The Franklin Motor-Car Company sued the-Aeronautical Corporation of America, to recover $300, which represented a sum that the plaintiff had deposited with the defendant to be credited to the plaintiff as provided in the terms of a purported contract between the parties.
It appears, from the allegations of the petition, that the plaintiff and the defendant executed a writing which purported to be a contract between the defendant as a manufacturer of aeroplanes, and the plaintiff as the "distributor,” to sell the defendant’s products, *618and in which it was provided that the plaintiff, as the distributor, is given the right to sell and distribute the defendant’s products, for a period of timé, within designated territory, and that the manufacturer would sell to the distributor such aeroplane parts as the manufacturer might deem advisable, for which “franchise and contract” the distributor pays to the manufacturer $500, the receipt of which is acknowledged, and that the distributor agrees to take, during the term of the contract, five aeroplanes, and “herewith places an order for five Aeronca aeroplanes at the list prices prevailing” at the time specified in the contract for the delivery of the aeroplanes to the distributor, and that when each aeroplane is “taken” the distributor is to be entitled to a credit of $100 on the purchase-price, and that where the distributor, without fault of the manufacturer, fails to “take” “any part” of the aeroplanes during the term of the contract, and as provided in the contract for deliveries, the manufacturer is entitled to retain the portion of the sum paid which is not credited to the distributor as provided, that the manufacturer reserves the right, “before the order is accepted, to change its list price, and also to discontinue the manufacture of any of the models now made or hereafter made.” The manufacturer does not in the contract obligate itself to deliver to the distributor the aeroplanes ordered by the distributor in the contract.
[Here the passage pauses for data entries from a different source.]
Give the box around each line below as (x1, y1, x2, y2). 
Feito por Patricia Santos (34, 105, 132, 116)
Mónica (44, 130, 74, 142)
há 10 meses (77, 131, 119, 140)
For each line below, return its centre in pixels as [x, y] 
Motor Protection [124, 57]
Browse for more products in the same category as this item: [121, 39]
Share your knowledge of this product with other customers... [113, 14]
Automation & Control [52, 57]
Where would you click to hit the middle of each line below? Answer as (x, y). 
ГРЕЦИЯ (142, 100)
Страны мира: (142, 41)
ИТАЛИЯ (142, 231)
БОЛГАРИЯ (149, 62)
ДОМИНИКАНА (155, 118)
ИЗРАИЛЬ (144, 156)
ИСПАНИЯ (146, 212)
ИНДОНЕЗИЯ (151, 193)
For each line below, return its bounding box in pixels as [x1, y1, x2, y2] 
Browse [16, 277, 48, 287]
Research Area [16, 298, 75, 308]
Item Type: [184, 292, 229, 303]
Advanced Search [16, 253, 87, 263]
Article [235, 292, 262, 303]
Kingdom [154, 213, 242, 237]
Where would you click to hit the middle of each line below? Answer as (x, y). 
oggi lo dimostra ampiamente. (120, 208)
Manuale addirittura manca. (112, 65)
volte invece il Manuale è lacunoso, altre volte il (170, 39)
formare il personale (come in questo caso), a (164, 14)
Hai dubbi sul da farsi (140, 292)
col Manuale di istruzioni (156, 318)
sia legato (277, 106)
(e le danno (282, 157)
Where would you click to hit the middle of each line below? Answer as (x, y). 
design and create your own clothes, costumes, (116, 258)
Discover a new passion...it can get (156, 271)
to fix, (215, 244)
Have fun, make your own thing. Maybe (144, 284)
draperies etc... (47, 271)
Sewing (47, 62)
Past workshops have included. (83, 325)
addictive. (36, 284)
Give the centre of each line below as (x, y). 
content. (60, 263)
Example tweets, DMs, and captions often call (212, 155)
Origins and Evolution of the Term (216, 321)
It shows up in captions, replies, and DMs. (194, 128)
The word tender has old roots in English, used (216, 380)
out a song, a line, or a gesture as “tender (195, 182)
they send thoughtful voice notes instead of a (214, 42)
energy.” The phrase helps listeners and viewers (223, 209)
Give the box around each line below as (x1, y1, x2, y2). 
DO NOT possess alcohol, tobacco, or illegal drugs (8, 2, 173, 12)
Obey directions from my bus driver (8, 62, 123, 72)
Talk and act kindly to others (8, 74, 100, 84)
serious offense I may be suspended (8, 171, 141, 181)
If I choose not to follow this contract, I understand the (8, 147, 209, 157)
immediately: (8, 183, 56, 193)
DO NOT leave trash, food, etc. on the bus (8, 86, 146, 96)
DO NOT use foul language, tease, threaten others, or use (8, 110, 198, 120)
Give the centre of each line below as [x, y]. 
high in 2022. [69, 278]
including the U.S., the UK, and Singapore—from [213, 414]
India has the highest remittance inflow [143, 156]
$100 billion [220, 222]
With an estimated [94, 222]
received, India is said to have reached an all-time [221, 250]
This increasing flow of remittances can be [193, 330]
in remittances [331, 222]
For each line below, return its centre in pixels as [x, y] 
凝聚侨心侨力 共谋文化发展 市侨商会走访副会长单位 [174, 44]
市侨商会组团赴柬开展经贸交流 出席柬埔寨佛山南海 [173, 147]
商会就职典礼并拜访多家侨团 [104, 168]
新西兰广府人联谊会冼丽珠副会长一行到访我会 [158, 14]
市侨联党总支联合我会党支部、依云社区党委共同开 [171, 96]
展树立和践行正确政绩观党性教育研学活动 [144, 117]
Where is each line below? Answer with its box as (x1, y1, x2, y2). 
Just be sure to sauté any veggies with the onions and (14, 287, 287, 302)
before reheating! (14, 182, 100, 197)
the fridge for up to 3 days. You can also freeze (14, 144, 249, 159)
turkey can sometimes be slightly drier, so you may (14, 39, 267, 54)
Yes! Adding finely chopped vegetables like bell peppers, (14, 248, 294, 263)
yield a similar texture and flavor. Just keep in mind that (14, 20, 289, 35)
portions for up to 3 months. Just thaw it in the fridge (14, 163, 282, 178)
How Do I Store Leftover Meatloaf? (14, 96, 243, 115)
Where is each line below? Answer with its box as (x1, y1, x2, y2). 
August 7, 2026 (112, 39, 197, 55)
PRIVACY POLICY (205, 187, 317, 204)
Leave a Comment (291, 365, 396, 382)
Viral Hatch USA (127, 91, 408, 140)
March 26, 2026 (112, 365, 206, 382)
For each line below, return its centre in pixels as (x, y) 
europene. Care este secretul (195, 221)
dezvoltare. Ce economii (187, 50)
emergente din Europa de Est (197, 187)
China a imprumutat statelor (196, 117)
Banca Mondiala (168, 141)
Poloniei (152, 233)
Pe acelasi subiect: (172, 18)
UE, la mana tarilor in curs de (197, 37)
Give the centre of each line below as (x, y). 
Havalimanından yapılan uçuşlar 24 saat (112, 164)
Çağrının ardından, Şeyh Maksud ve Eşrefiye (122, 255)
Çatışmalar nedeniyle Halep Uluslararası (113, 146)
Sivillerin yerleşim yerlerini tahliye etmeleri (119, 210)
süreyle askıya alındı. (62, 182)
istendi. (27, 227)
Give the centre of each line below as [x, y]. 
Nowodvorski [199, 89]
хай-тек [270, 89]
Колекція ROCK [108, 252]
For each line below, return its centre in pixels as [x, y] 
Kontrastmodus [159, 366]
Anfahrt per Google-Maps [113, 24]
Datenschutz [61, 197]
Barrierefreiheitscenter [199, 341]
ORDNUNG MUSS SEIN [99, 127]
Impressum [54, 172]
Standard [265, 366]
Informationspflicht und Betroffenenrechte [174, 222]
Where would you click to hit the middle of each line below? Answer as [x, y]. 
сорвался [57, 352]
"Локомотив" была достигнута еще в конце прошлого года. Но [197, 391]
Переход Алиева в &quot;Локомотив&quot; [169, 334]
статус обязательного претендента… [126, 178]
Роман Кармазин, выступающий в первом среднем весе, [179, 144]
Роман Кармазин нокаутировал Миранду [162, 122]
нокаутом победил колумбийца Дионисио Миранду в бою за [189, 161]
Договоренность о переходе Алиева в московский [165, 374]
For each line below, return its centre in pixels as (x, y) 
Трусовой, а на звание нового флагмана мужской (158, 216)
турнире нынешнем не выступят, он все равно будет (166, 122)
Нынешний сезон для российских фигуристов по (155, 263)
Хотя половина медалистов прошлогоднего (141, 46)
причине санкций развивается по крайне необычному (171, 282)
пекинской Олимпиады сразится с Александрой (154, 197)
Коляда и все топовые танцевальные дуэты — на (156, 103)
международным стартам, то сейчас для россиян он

It is further alleged that, during the term of the contract, the plaintiff ordered from the defendant two aeroplanes on which the plaintiff was credited on the purchase-price with $200 of the $500 which the plaintiff had deposited with the defendant at the time of the execution of the alleged contract, and that no other aeroplanes had been ordered or specified by the plaintiff during the term of the contract, that it was contemplated by the parties to the alleged contract, at the time of its execution, that the plaintiff would specify and order for resale particular types, models, and sizes of aeroplanes which were manufactured by the defendant in accordance with orders from the plaintiff’s customers, that the defendant at the time of the execution of the alleged contract, and during the term thereof, was engaged in manufacturing different models of Aeronca aeroplanes, each model being of a different size, type, and price, and that the defendant has $300 of the money which the plaintiff deposited with the defendant.
This alleged contract, as was held by the Supreme Court in *619Overland Southern Motor-Car Co. v. Hill, 145 Ga. 785 (89 S. E. 833), in construing a similar contract, did not bind tbe buyer “to specify, at all events,” aeroplane's to be delivered, but “the agreement contemplated purchase for resale, and is to be construed as intending that [aeroplanes] would be specified only when the buyer should ascertain the type and style” of aeroplane which the “customer desired to purchase.” In the absence of such specifications by the distributor, there arose no contract between the parties for the sale of the undelivered aeroplanes. The money paid to the defendant was paid only on the purchase-money of aeroplanes which the plaintiff might specify and order. There was no valid offer or contract of sale as to the aeroplanes; and where, before the expiration of the term of the alleged contract, no aeroplanes had been specified or delivered to the plaintiff, the money so deposited was held by the defendant without consideration, and the plaintiff was entitled to recover it. The case of Buick Motor Co. v. Thompson, 138 Ga. 282 (75 S. E. 354), is distinguishable. In that case it was held that the manufacturer was liable for a failure to deliver to the distributor automobiles which the distributor had ordered under a contract between them which had arisen by the distributor’s acceptance of the manufacturer’s offer to deliver automobiles which the distributor might order. In that case the manufacturer had breached a contract which obligated it to deliver, whereas in the present ease the contract did not obligate the manufacturer to deliver until the distributor had specified the style and model of aeroplanes, which the distributor did not do.
The petition, set out a cause of action, and the demurrer was properly overruled.
Judgment affirmed.
Jenlcins, P. J., and Sutton, J., concur.